====== INFORMATION GIVEN ======

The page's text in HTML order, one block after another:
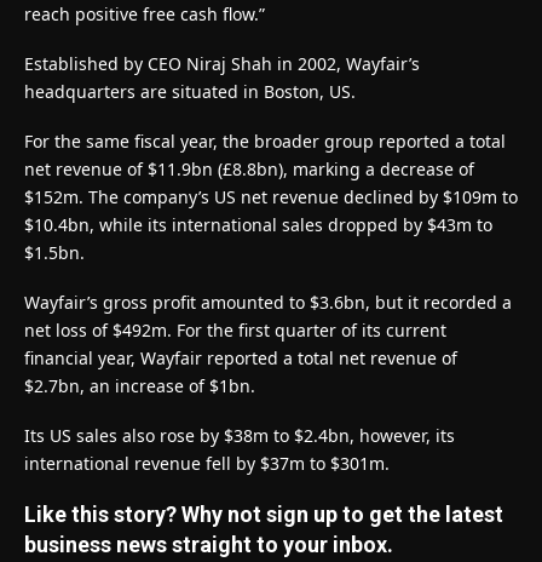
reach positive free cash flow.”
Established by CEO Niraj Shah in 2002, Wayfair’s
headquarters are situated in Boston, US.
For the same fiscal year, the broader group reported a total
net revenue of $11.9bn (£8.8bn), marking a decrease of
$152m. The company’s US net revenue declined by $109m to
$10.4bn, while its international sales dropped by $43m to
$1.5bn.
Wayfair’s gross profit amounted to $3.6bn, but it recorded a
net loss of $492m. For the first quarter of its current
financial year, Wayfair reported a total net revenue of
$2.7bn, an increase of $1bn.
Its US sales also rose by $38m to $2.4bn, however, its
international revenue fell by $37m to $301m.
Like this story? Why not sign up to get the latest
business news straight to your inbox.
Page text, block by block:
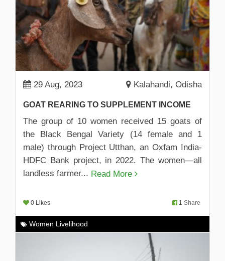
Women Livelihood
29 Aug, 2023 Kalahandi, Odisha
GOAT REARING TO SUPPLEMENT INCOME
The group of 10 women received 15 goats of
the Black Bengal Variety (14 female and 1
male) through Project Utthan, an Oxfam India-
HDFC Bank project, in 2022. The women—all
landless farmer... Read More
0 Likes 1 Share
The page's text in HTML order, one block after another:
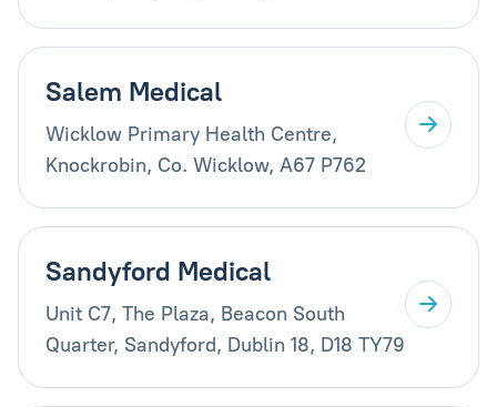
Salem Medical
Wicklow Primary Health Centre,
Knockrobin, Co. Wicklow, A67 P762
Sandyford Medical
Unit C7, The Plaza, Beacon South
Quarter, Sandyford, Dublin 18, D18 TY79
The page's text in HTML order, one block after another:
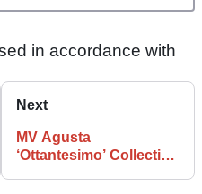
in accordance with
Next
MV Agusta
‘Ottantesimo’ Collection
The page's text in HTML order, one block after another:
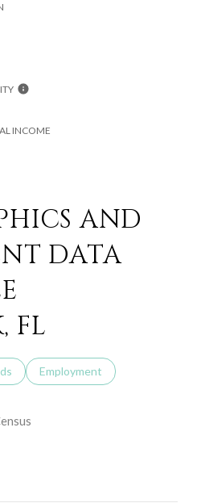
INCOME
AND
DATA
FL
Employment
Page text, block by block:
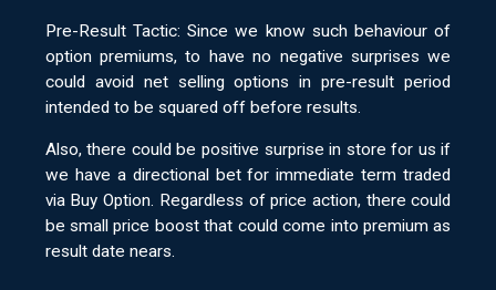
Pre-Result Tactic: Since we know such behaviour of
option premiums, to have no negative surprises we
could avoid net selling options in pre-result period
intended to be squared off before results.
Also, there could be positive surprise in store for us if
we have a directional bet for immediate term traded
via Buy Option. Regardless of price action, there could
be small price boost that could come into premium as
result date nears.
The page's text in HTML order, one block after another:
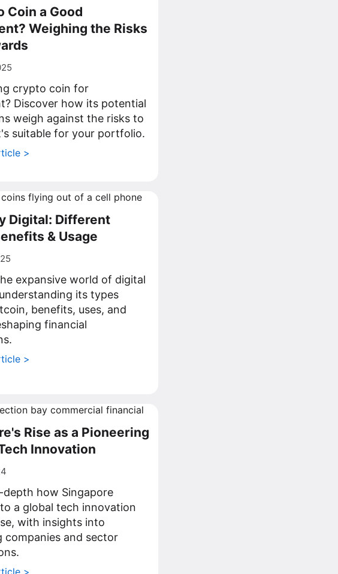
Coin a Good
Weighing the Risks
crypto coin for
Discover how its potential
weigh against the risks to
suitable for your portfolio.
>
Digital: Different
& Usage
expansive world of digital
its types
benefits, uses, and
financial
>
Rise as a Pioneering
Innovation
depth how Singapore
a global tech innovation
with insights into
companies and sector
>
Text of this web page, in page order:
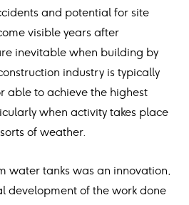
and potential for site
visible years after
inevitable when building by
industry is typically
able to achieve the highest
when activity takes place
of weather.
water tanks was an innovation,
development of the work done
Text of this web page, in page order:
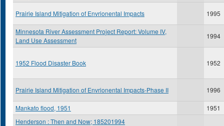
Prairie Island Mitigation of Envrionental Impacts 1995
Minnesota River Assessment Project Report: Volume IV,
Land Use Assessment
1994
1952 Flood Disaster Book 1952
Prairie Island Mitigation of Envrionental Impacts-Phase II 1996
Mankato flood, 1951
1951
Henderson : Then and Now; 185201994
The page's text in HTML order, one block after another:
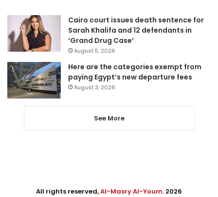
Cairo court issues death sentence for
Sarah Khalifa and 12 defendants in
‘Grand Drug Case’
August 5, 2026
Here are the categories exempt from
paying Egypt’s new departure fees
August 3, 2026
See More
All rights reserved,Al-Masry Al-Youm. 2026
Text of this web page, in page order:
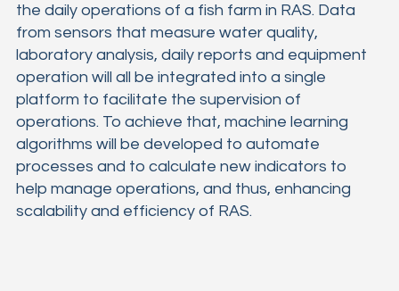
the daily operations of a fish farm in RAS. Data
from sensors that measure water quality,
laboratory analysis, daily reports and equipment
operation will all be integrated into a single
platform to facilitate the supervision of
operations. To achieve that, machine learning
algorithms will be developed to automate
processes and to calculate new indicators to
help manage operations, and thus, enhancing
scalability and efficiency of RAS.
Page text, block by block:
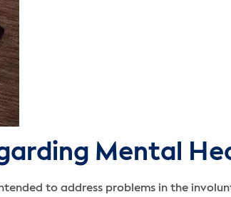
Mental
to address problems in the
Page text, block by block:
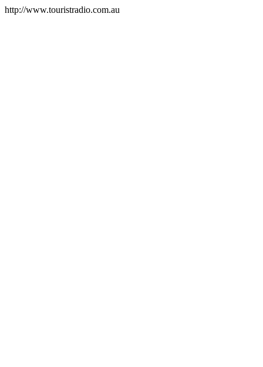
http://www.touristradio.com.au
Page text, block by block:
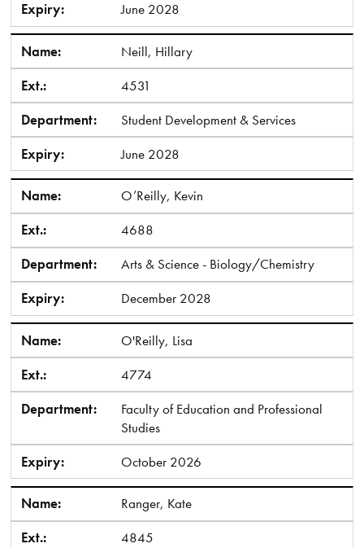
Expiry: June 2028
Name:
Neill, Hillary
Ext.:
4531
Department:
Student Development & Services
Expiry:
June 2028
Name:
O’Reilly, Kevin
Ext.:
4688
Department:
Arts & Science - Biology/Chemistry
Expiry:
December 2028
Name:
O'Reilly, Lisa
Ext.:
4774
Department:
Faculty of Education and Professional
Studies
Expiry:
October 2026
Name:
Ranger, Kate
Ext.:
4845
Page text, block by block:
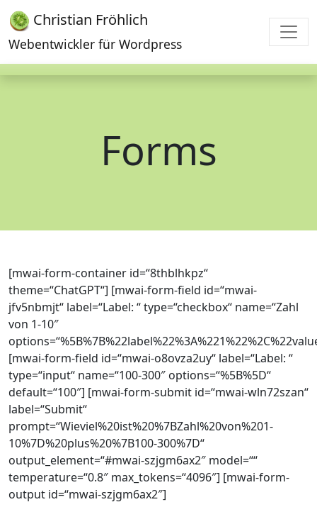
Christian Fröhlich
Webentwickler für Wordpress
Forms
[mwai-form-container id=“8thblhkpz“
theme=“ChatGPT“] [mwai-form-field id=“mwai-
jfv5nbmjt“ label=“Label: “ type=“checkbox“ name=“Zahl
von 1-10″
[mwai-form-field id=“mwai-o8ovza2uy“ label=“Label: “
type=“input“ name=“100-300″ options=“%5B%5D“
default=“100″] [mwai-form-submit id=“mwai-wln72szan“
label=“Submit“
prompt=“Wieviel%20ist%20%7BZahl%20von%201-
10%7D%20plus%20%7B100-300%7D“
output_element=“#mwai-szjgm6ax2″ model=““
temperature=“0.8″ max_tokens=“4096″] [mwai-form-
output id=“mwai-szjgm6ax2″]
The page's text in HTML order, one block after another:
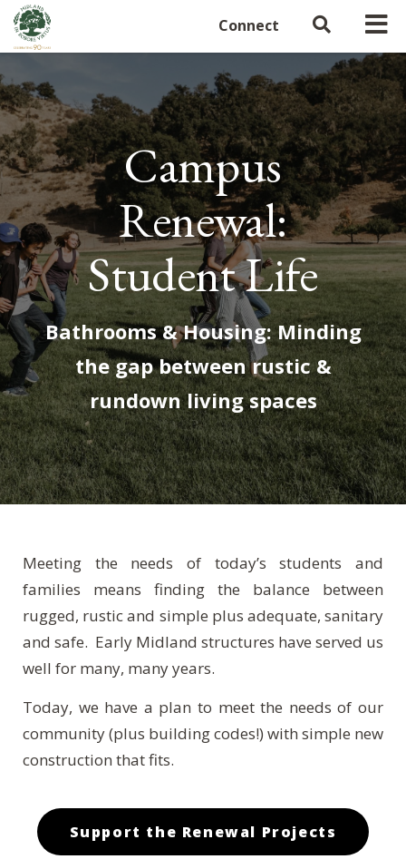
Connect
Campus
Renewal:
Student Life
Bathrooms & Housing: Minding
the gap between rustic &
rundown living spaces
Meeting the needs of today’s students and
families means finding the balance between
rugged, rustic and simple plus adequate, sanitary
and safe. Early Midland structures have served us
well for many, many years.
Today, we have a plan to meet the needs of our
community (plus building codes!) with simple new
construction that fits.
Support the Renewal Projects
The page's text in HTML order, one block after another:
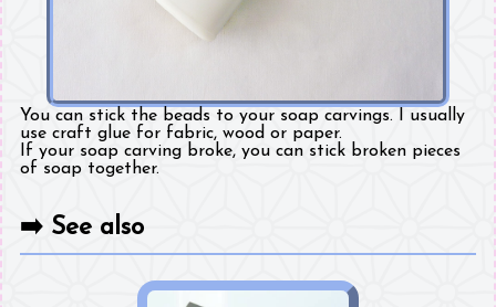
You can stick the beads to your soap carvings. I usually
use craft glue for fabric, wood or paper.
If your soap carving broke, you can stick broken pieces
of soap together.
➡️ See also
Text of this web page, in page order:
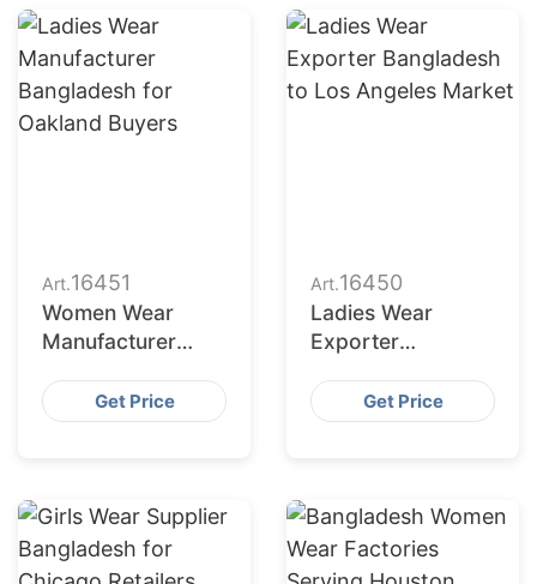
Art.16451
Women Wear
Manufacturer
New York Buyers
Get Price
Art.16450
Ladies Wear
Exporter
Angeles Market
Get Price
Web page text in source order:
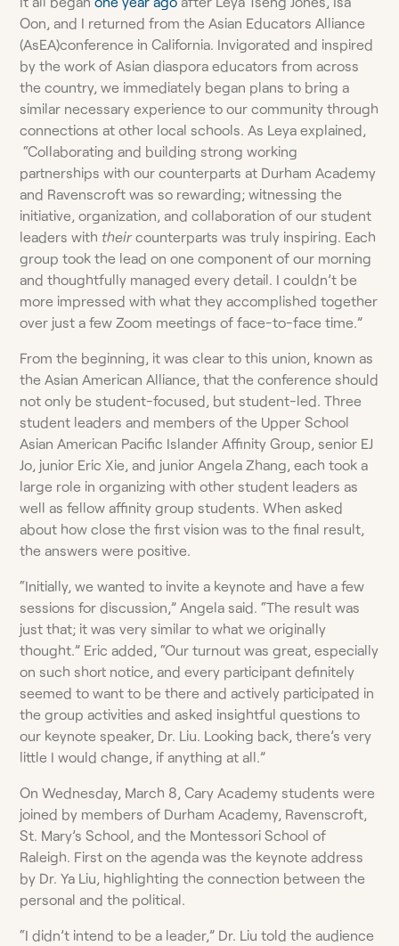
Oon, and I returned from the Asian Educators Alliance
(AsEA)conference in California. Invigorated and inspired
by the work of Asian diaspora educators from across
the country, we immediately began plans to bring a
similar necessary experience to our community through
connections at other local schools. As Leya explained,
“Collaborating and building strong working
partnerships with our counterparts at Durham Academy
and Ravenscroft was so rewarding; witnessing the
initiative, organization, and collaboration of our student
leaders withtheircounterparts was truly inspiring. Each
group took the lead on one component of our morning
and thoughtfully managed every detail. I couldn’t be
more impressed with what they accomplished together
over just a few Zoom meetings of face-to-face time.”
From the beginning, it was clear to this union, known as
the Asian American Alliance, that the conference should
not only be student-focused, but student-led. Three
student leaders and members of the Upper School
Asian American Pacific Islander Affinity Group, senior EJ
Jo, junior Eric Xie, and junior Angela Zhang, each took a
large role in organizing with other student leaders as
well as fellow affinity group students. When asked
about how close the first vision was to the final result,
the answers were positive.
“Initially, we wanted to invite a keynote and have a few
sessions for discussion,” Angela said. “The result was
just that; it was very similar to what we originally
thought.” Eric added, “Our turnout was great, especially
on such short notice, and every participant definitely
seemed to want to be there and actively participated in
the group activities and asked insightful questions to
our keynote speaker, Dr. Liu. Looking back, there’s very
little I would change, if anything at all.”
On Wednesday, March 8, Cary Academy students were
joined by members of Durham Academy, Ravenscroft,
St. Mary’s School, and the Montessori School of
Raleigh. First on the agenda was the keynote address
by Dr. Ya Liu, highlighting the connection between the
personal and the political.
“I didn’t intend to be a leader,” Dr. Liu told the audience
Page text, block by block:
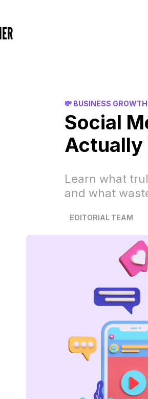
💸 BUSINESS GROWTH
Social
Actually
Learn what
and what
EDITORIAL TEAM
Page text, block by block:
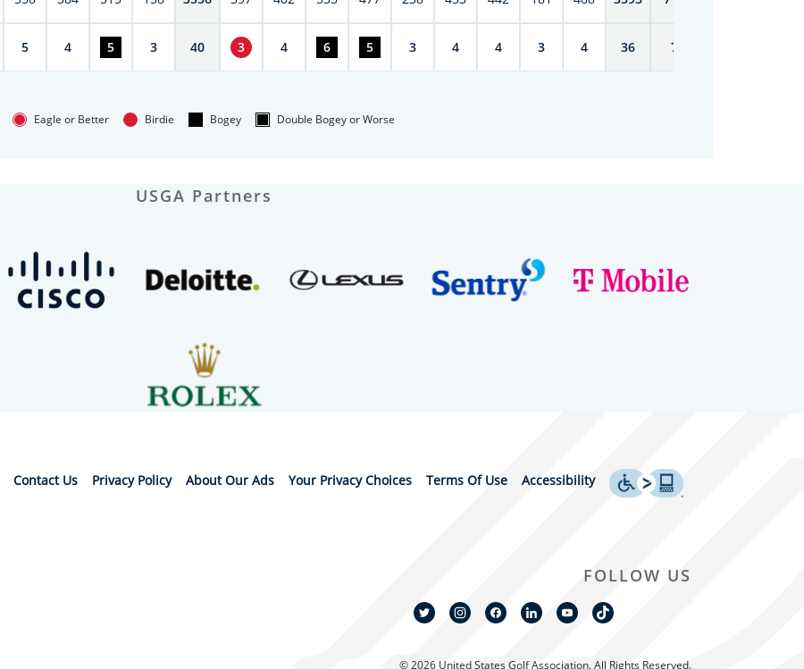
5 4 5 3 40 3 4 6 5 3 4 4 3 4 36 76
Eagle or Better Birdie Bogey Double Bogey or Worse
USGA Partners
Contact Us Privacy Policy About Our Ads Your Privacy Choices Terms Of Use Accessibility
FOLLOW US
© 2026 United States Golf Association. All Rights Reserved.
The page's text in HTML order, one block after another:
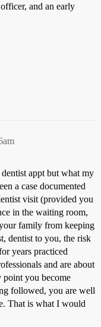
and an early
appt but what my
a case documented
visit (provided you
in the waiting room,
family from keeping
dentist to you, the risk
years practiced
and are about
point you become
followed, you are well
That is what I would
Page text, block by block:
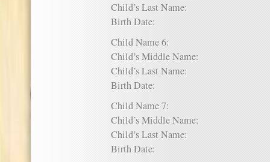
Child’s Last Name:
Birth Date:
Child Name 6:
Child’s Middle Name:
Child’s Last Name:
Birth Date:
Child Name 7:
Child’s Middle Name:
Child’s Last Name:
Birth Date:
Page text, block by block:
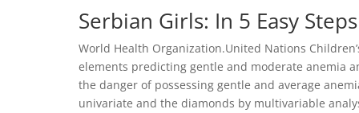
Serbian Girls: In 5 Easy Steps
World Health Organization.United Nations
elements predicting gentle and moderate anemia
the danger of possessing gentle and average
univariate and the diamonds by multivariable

======

• WORK REQUIRED:
Output the records above as they stand, from the first line to the line with "The group of 10 women received 15 goats of", inclusive, and exclude the pictures.

• COMPLETED EXERCISE:
The page's text in HTML order, one block after another:
reach positive free cash flow.”
Established by CEO Niraj Shah in 2002, Wayfair’s
headquarters are situated in Boston, US.
For the same fiscal year, the broader group reported a total
net revenue of $11.9bn (£8.8bn), marking a decrease of
$152m. The company’s US net revenue declined by $109m to
$10.4bn, while its international sales dropped by $43m to
$1.5bn.
Wayfair’s gross profit amounted to $3.6bn, but it recorded a
net loss of $492m. For the first quarter of its current
financial year, Wayfair reported a total net revenue of
$2.7bn, an increase of $1bn.
Its US sales also rose by $38m to $2.4bn, however, its
international revenue fell by $37m to $301m.
Like this story? Why not sign up to get the latest
business news straight to your inbox.
Page text, block by block:
Women Livelihood
29 Aug, 2023 Kalahandi, Odisha
GOAT REARING TO SUPPLEMENT INCOME
The group of 10 women received 15 goats of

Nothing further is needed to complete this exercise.